May Book Club Meeting: Drug Cartels Do Not Exist by Oswaldo Zavala

Start: 2025-05-04 15:00:00 UTC Central Standard Time (US & Canada) (GMT-06:00)

End: 2025-05-04 16:30:00 UTC Central Standard Time (US & Canada) (GMT-06:00)

A link to attend this virtual event will be emailed upon RSVP

Illustration of a person with pink hair and glasses opening a book while bright yellow and green light comes out from the pages. Text in a graffiti style reads, "OKC DSA Book Club, 1 Sunday each month, 4:00-5:30pm"

Join us for our May Book Club meeting where we'll discuss "Drug Cartels Do Not Exist" by Oswaldo Zavala.

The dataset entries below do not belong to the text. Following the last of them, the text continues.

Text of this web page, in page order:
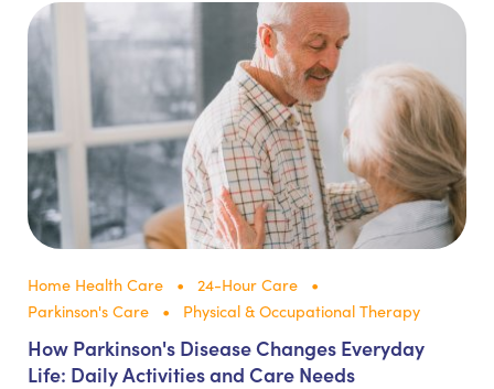
Home Health Care
24-Hour Care
Parkinson's Care
Physical & Occupational Therapy
How Parkinson's Disease Changes Everyday
Life: Daily Activities and Care Needs

Click here to check this book out from the Metropolitan Library System

Synopsis from Vanderbilt University Press:

"Through political and cultural analysis of representations of the so-called war on drugs, Oswaldo Zavala makes the case that the very terms we use to describe drug traffickers are a constructed subterfuge for the real narcos: politicians, corporations, and the military. Though Donald Trump's incendiary comments and monstrous policies on the border revealed the character of a deeply depraved leader, state violence on both sides of the border is nothing new. Immigration has endured as a prevailing news topic, but it is a fixture of modern society in the neoliberal era; the future will be one of exile brought on by state violence and the plundering of our natural resources to sate capitalist greed.

Yet the realities of violence in Mexico and along the border are obscured by the books, films, and TV series we consume. In truth, works like Sicario, The Queen of the South, and Narcos hide Mexico's political realities. Alongside these examples, Zavala discusses Charles Bowden, 2666 by Roberto Bolaño, and other important Latin American writers as examples of those who do capture the realities of the drug war.

Translated into English by William Savinar, Drug Cartels Do Not Exist will be useful for journalists, political scientists, philosophers, and writers of any kind who wish to break down the constructed barriers—physical and mental—created by those in power around the reality of the Mexican drug trade."